Officers at an NYPD ceremony in 2010.

How many movies have featured a version of this scene? A confrontation between the tough, hard-charging detective and the pencil-pushing police supervisor who’s getting pressure from downtown to ease up on the politically connected big-shot whom our hero suspects is as dirty as yesterday’s handkerchief. Things get heated. Harsh words are spoken. It ends with the captain demanding that the good guy hand in his badge and gun (or his/her “shield” and “piece” in some tellings).

It probably doesn’t work that way in real life. But cops do get stripped of their gun from time to time—”placed on modified duty” is how it is described in the press. Just in the past few weeks, it’s happened to several of the figures caught up in the FBI probe of alleged NYPD corruption and to the CPR instructor who was blamed for the poor first-aid training that may have contributed to the death of Akai Gurley after Officer Peter Liang shot him. Officers who figure in questionable arrests or use-of-force incidents are often placed on modified duty.

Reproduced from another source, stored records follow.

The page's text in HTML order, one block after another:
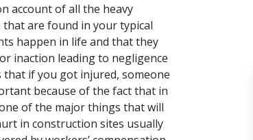
account of all the heavy
are found in your typical
happen in life and that they
inaction leading to negligence
that if you got injured, someone
because of the fact that in
of the major things that will
in construction sites usually
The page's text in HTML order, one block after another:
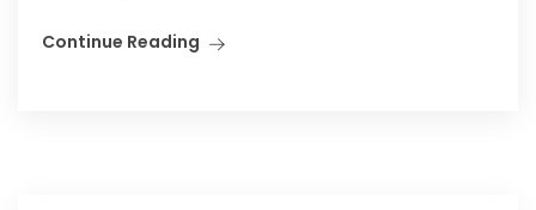
Continue Reading
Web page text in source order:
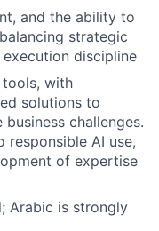
and the ability to
strategic
discipline
with
solutions to
challenges.
responsible AI use,
of expertise
Arabic is strongly
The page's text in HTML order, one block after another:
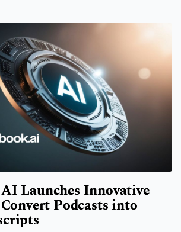
Launches Innovative
Podcasts into
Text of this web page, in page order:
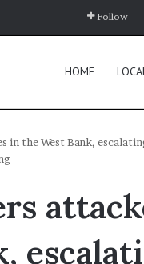
Follow
HOME
in the West Bank,
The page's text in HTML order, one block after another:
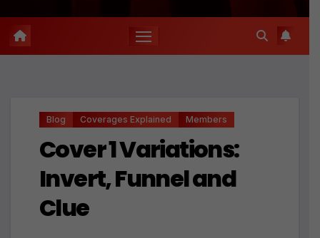
Blog Coverages Explained Members
Cover 1 Variations:
Invert, Funnel and
Clue
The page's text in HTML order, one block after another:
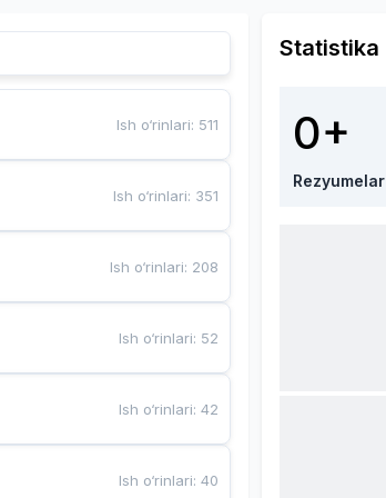
Ish o‘rinlari: 511
Ish o‘rinlari: 351
Ish o‘rinlari: 208
Ish o‘rinlari: 52
Ish o‘rinlari:42
Ish o‘rinlari:40
Statistika
0+
Rezyumelar

What’s unclear from press accounts is whether this administrative step takes place in cases that don’t make the newspapers, and what happens to the cops who are so assigned. Do they eventually shift back to regular duty? Or do they languish on the “rubber-gun squad” for years?

To find out, City Limits requested info on the officers who were on modified duty or suspended from duty at a point in time early this year.


This week, however, we learned that we won’t be learning the answer to our question. An NYPD FOIL officer turned us down, citing a familiar piece of state law.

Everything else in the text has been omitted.